Shelley was not selected for full international honours, but was a member of an F.A. XI which toured South Africa in 1929.

In his long playing career for Southampton, he made 410 league and 38 FA Cup appearances, scoring nine goals.

==Coaching career==
Following his retirement from playing, he remained at The Dell as coach to the club's first "nursery" team which competed in the Hampshire League. His success with the youngsters led to him being asked by manager George Kay to take over as first-team trainer following the retirement of his mentor, Bert Lee in 1935.

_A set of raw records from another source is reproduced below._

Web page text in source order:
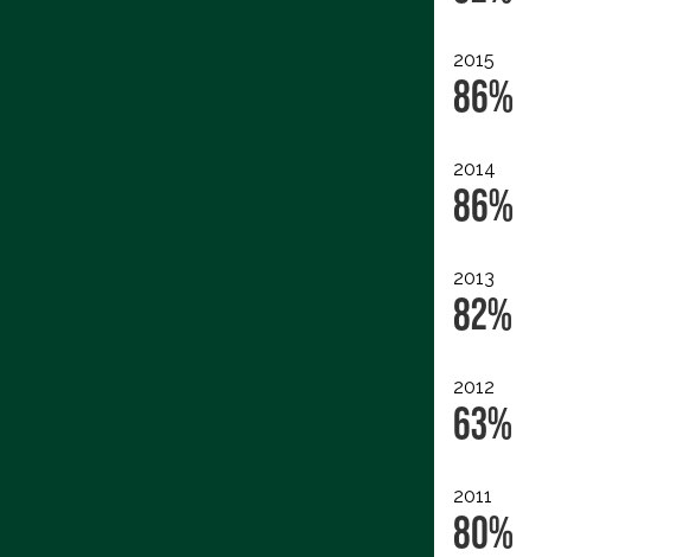
2015
86%
2014
86%
2013
82%
2012
63%
2011
80%
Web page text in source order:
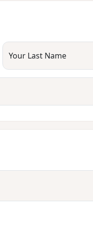
Your Last Name
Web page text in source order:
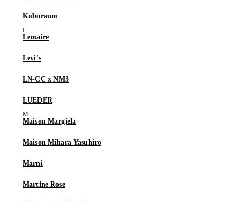
Kuboraum
Lemaire
Levi's
LN-CC x NM3
LUEDER
Maison Margiela
Maison Mihara Yasuhiro
Marni
Martine Rose
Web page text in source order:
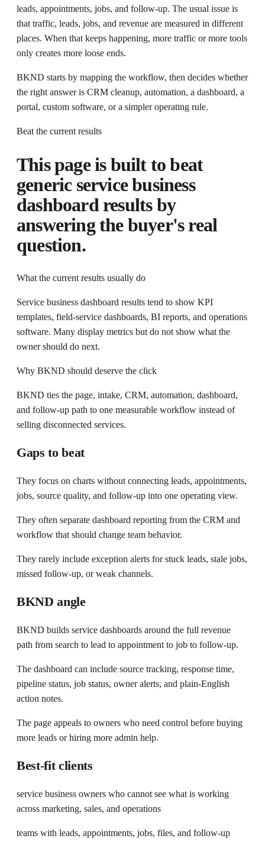
leads, appointments, jobs, and follow-up. The usual issue is
that traffic, leads, jobs, and revenue are measured in different
places. When that keeps happening, more traffic or more tools
only creates more loose ends.
BKND starts by mapping the workflow, then decides whether
the right answer is CRM cleanup, automation, a dashboard, a
portal, custom software, or a simpler operating rule.
Beat the current results
This page is built to beat
generic service business
dashboardresults by
answering the buyer's real
question.
What the current results usually do
Service business dashboard results tend to show KPI
templates, field-service dashboards, BI reports, and operations
software. Many display metrics but do not show what the
owner should do next.
Why BKND should deserve the click
BKND ties the page, intake, CRM, automation, dashboard,
and follow-up path to one measurable workflow instead of
selling disconnected services.
Gaps to beat
They focus on charts without connecting leads, appointments,
jobs, source quality, and follow-up into one operating view.
They often separate dashboard reporting from the CRM and
workflow that should change team behavior.
They rarely include exception alerts for stuck leads, stale jobs,
missed follow-up, or weak channels.
BKND angle
BKND builds service dashboards around the full revenue
path from search to lead to appointment to job to follow-up.
The dashboard can include source tracking, response time,
pipeline status, job status, owner alerts, and plain-English
action notes.
The page appeals to owners who need control before buying
more leads or hiring more admin help.
Best-fit clients
service business owners who cannot see what is working
across marketing, sales, and operations
teams with leads, appointments, jobs, files, and follow-up

Saints started the 1935–36 season (their fiftieth season since the club's foundation in 1885) with four wins and two draws from their first six matches, but were unable to sustain this form and in the period to the New Year they won only three more matches. After another poor season, in which the Saints finished in seventeenth place, nine members of the board resigned and George Kay left to take over at Liverpool, taking Shelley with him.

At Anfield, Shelley was a part of George Kay's coaching staff, helping the Reds take the English Football League championship in 1946–47. After Kay's retirement in 1951, Shelley remained a member of the coaching staff under Don Welsh until 1956.

Shelley remained in Liverpool for the rest of his life, dying there in December 1971, aged 72.